If you are a senior and you are just waking up to the realization that you can no longer bend over to tie your shoelace or hook your Velcro, you might also be wondering how you could ever imagine yourself doing this highly popularized craze that dates back to ancient India, or where you might even be able to fit in attempting some of those pretzel-like exercises called Yoga.

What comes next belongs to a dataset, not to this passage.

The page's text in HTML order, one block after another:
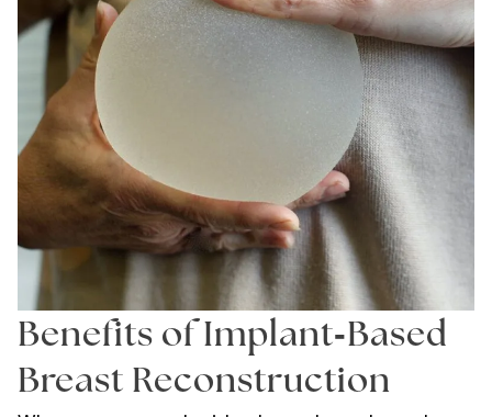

I have been doing yoga since I was nineteen and now I am definitely in my fifties. To my amazement in the last ten years, yoga trends have moved from a quiet, hidden, thoughtful approach to stress reduction, using gentle stretches, strengthening exercises and breath awareness, to a very aggressive, highly competitive, aerobic sweat shop that has hit every spa and health club in every town and city in the USA. People curious about yoga are finding it very intimidating to enter an overheated, overcrowded yoga class that is, more like boot camp than what the yogis of India intended in their quest for inner truth and health through a daily yoga practice.


So, how is a seasoned citizen who is curious to experience the benefits that yoga has traditionally promoted and is presently claiming as a national cure-all find a friendly and tangible beginning approach to studying yoga in today’s highly yoga competitive climate?


We always have heard that the teacher is “within” and that the body is the temple. I am encouraging every able bodied person looking for a place to begin yoga to find the most available source of yoga that we have every minute of the day AND THAT IS YOUR BREATH.


The word “respiration” means to inspire again and again from within; in other words bringing spirit back to the body for renewal not just once but over and over again.


Breathing is the true gift of life that we have regardless if we are beggars on the street, Wall Street traders, or yoga masters. No matter if we are aware of it or not. Naturally we take our breathing for granted, that is, until our lung capacity is diminished, until we find that we are easily out of breath doing daily activities, where in the past the same activity would not have even fazed us. The yoga practice of Breathing (known as Pranayama) is simply the means of becoming more aware of your breath and of the magical effects that deep breathing brings to your body, your energy, and to your mind. This simple practice will reveal how deep breathing is the foundation of health as well as the gateway for entering into the beginning stages of practicing the very ancient youth restoring art of yoga.


So many students avoid breathing practice in classes and many teachers fail to teach it because it continues to remain one of the mysterious and subtle teachings of yoga.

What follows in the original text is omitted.